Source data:
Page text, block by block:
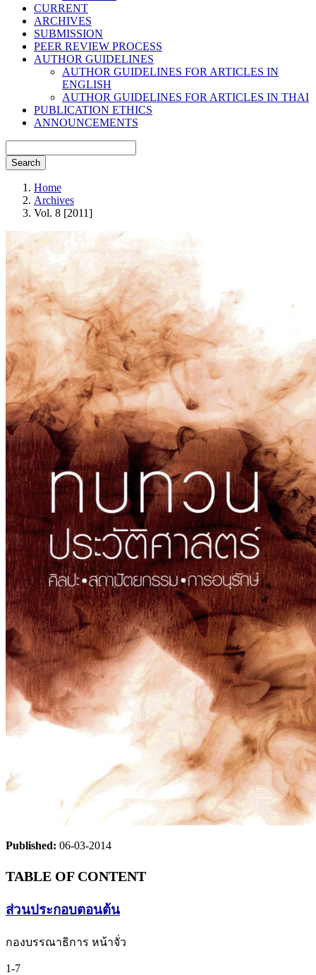
CURRENT
ARCHIVES
SUBMISSION
PEER REVIEW PROCESS
AUTHOR GUIDELINES
AUTHOR GUIDELINES FOR ARTICLES IN
ENGLISH
AUTHOR GUIDELINES FOR ARTICLES IN THAI
PUBLICATION ETHICS
ANNOUNCEMENTS
Search
Home
Archives
Vol. 8 [2011]
Published: 06-03-2014
TABLE OF CONTENT
ส่วนประกอบตอนต้น
กองบรรณาธิการ หน้าจั่ว
1-7
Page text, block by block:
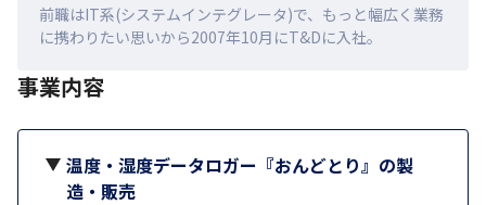
前職はIT系(システムインテグレータ)で、もっと幅広く業務
に携わりたい思いから2007年10月にT&Dに入社。
事業内容
温度・湿度データロガー『おんどとり』の製
造・販売
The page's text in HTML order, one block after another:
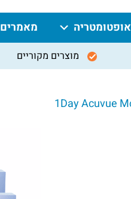
מאמרים
מוצרים מקוריים
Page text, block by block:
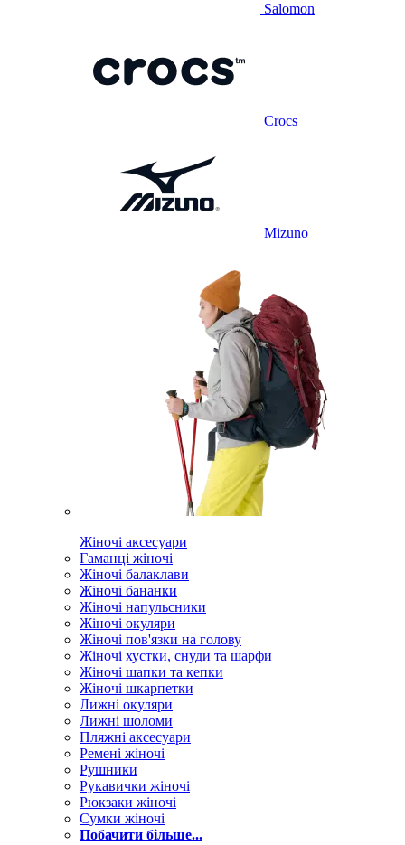
Salomon
Crocs
Mizuno
Жіночі аксесуари
Гаманці жіночі
Жіночі балаклави
Жіночі бананки
Жіночі напульсники
Жіночі окуляри
Жіночі пов'язки на голову
Жіночі хустки, снуди та шарфи
Жіночі шапки та кепки
Жіночі шкарпетки
Лижні окуляри
Лижні шоломи
Пляжні аксесуари
Ремені жіночі
Рушники
Рукавички жіночі
Рюкзаки жіночі
Сумки жіночі
Побачити більше...
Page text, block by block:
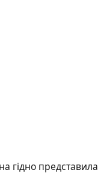
гідно представила
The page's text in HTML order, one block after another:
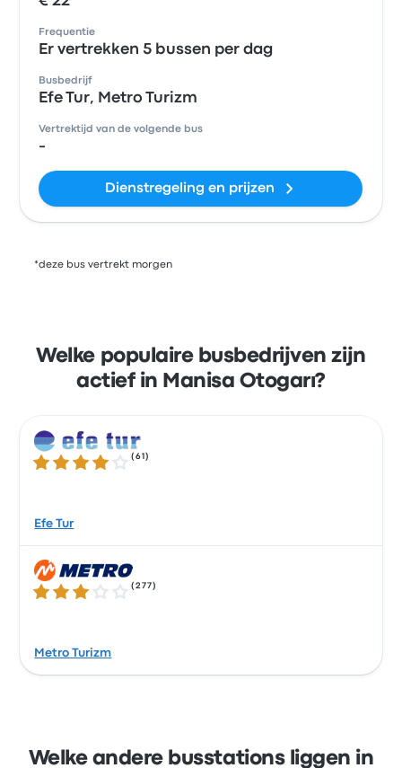
Frequentie
Er vertrekken 5 bussen per dag
Busbedrijf
Efe Tur, Metro Turizm
Vertrektijd van de volgende bus
-
Dienstregeling en prijzen
*deze bus vertrekt morgen
Welke populaire busbedrijven zijn
actief in Manisa Otogarı?
3.9 van de 5 sterren
(61 )
Efe Tur
2.8 van de 5 sterren
(277 )
Metro Turizm
Welke andere busstations liggen in
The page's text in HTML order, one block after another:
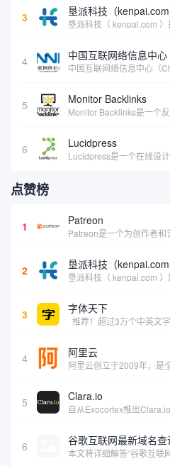
3 垦派科技（kenpai.com
4 中国互联网络信息中心
5 Monitor Backlinks
6 Lucidpress
点赞榜
1 Patreon
2 垦派科技（kenpai.com
3 字体天下
推荐！超过3万个中英文字
4 阿里云
5 Clara.io
6 谷歌互联网最新域名
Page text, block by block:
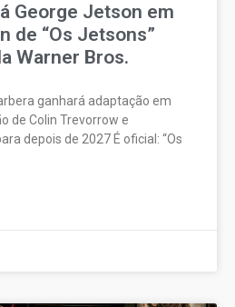
George Jetson em
de “Os Jetsons”
Warner Bros.
ganhará adaptação em
de Colin Trevorrow e
depois de 2027 É oficial: “Os
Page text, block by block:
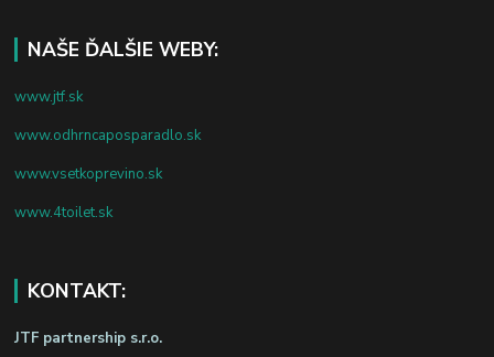
NAŠE ĎALŠIE WEBY:
www.jtf.sk
www.odhrncaposparadlo.sk
www.vsetkoprevino.sk
www.4toilet.sk
KONTAKT:
JTF partnership s.r.o.
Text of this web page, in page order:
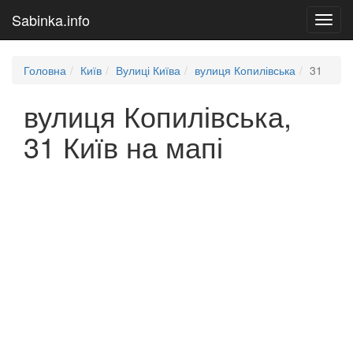
Sabinka.info
Головна Київ Вулиці Київа вулиця Копилівська 31
вулиця Копилівська,
31 Київ на мапі
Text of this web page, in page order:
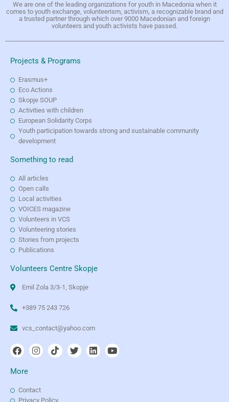
We are one of the leading organizations for youth in Macedonia when it
comes to youth exchange, volunteerism, activism, a recognizable brand and
a trusted partner through which over 9000 Macedonian and foreign
volunteers and youth activists have passed.
Projects & Programs
Erasmus+
Eco Actions
Skopje SOUP
Activities with children
European Solidarity Corps
Youth participation towards strong and sustainable community
development
Something to read
All articles
Open calls
Local activities
VOICES magazine
Volunteers in VCS
Volunteering stories
Stories from projects
Publications
Volunteers Centre Skopje
Emil Zola 3/3-1, Skopje
+389 75 243 726
vcs_contact@yahoo.com
More
Contact
Privacy Policy
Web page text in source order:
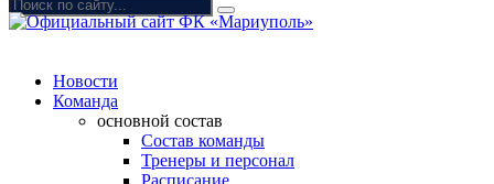
Новости
Команда
основной состав
Состав команды
Тренеры и персонал
Расписание
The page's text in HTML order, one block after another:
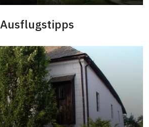
Ausflugstipps
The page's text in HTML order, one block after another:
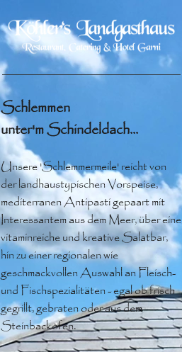
Schlemmen
unter'm Schindeldach...
Unsere 'Schlemmermeile' reicht von
der landhaustypischen Vorspeise,
mediterranen Antipasti gepaart mit
Interessantem aus dem Meer, über eine
vitaminreiche und kreative Salatbar,
hin zu einer regionalen wie
geschmackvollen Auswahl an Fleisch-
und Fischspezialitäten - egal ob frisch
gegrillt, gebraten oder aus dem
Steinbackofen.
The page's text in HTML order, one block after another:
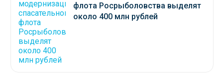
флота Росрыболовства выделят
около 400 млн рублей
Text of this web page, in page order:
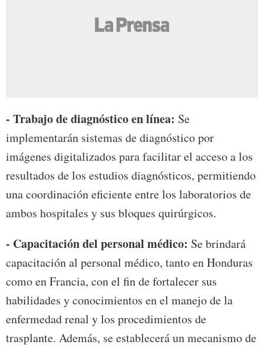
- Trabajo de diagnóstico en línea: Se
implementarán sistemas de diagnóstico por
imágenes digitalizados para facilitar el acceso a los
resultados de los estudios diagnósticos, permitiendo
una coordinación eficiente entre los laboratorios de
ambos hospitales y sus bloques quirúrgicos.
- Capacitación del personal médico: Se brindará
capacitación al personal médico, tanto en Honduras
como en Francia, con el fin de fortalecer sus
habilidades y conocimientos en el manejo de la
enfermedad renal y los procedimientos de
trasplante. Además, se establecerá un mecanismo de
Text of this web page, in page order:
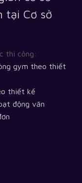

• Exercise brief: Without the pictures, return the records above exactly as written.

• Answer box:
Page text, block by block:
CURRENT
ARCHIVES
SUBMISSION
PEER REVIEW PROCESS
AUTHOR GUIDELINES
AUTHOR GUIDELINES FOR ARTICLES IN
ENGLISH
AUTHOR GUIDELINES FOR ARTICLES IN THAI
PUBLICATION ETHICS
ANNOUNCEMENTS
Search
Home
Archives
Vol. 8 [2011]
Published: 06-03-2014
TABLE OF CONTENT
ส่วนประกอบตอนต้น
กองบรรณาธิการ หน้าจั่ว
1-7
Page text, block by block:
前職はIT系(システムインテグレータ)で、もっと幅広く業務
に携わりたい思いから2007年10月にT&Dに入社。
事業内容
温度・湿度データロガー『おんどとり』の製
造・販売
The page's text in HTML order, one block after another:
מאמרים
מוצרים מקוריים
Page text, block by block:
Salomon
Crocs
Mizuno
Жіночі аксесуари
Гаманці жіночі
Жіночі балаклави
Жіночі бананки
Жіночі напульсники
Жіночі окуляри
Жіночі пов'язки на голову
Жіночі хустки, снуди та шарфи
Жіночі шапки та кепки
Жіночі шкарпетки
Лижні окуляри
Лижні шоломи
Пляжні аксесуари
Ремені жіночі
Рушники
Рукавички жіночі
Рюкзаки жіночі
Сумки жіночі
Побачити більше...
Page text, block by block:
гідно представила
The page's text in HTML order, one block after another:
Frequentie
Er vertrekken 5 bussen per dag
Busbedrijf
Efe Tur, Metro Turizm
Vertrektijd van de volgende bus
-
Dienstregeling en prijzen
*deze bus vertrekt morgen
Welke populaire busbedrijven zijn
actief in Manisa Otogarı?
3.9 van de 5 sterren
(61 )
Efe Tur
2.8 van de 5 sterren
(277 )
Metro Turizm
Welke andere busstations liggen in
The page's text in HTML order, one block after another:
3 垦派科技（kenpai.com
4 中国互联网络信息中心
5 Monitor Backlinks
6 Lucidpress
点赞榜
1 Patreon
2 垦派科技（kenpai.com
3 字体天下
推荐！超过3万个中英文字
4 阿里云
5 Clara.io
6 谷歌互联网最新域名
Page text, block by block:
George Jetson em
de “Os Jetsons”
Warner Bros.
ganhará adaptação em
de Colin Trevorrow e
depois de 2027 É oficial: “Os
Page text, block by block:
NAŠE ĎALŠIE WEBY:
www.jtf.sk
www.odhrncaposparadlo.sk
www.vsetkoprevino.sk
www.4toilet.sk
KONTAKT:
JTF partnership s.r.o.
Text of this web page, in page order:
Sabinka.info
Головна Київ Вулиці Київа вулиця Копилівська 31
вулиця Копилівська,
31 Київ на мапі
Text of this web page, in page order:
We are one of the leading organizations for youth in Macedonia when it
comes to youth exchange, volunteerism, activism, a recognizable brand and
a trusted partner through which over 9000 Macedonian and foreign
volunteers and youth activists have passed.
Projects & Programs
Erasmus+
Eco Actions
Skopje SOUP
Activities with children
European Solidarity Corps
Youth participation towards strong and sustainable community
development
Something to read
All articles
Open calls
Local activities
VOICES magazine
Volunteers in VCS
Volunteering stories
Stories from projects
Publications
Volunteers Centre Skopje
Emil Zola 3/3-1, Skopje
+389 75 243 726
vcs_contact@yahoo.com
More
Contact
Privacy Policy
Web page text in source order:
Новости
Команда
основной состав
Состав команды
Тренеры и персонал
Расписание
The page's text in HTML order, one block after another:
Ausflugstipps
The page's text in HTML order, one block after another:
Schlemmen
unter'm Schindeldach...
Unsere 'Schlemmermeile' reicht von
der landhaustypischen Vorspeise,
mediterranen Antipasti gepaart mit
Interessantem aus dem Meer, über eine
vitaminreiche und kreative Salatbar,
hin zu einer regionalen wie
geschmackvollen Auswahl an Fleisch-
und Fischspezialitäten - egal ob frisch
gegrillt, gebraten oder aus dem
Steinbackofen.
The page's text in HTML order, one block after another:
флота Росрыболовства выделят
около 400 млн рублей
Text of this web page, in page order:
- Trabajo de diagnóstico en línea: Se
implementarán sistemas de diagnóstico por
imágenes digitalizados para facilitar el acceso a los
resultados de los estudios diagnósticos, permitiendo
una coordinación eficiente entre los laboratorios de
ambos hospitales y sus bloques quirúrgicos.
- Capacitación del personal médico: Se brindará
capacitación al personal médico, tanto en Honduras
como en Francia, con el fin de fortalecer sus
habilidades y conocimientos en el manejo de la
enfermedad renal y los procedimientos de
trasplante. Además, se establecerá un mecanismo de
Text of this web page, in page order:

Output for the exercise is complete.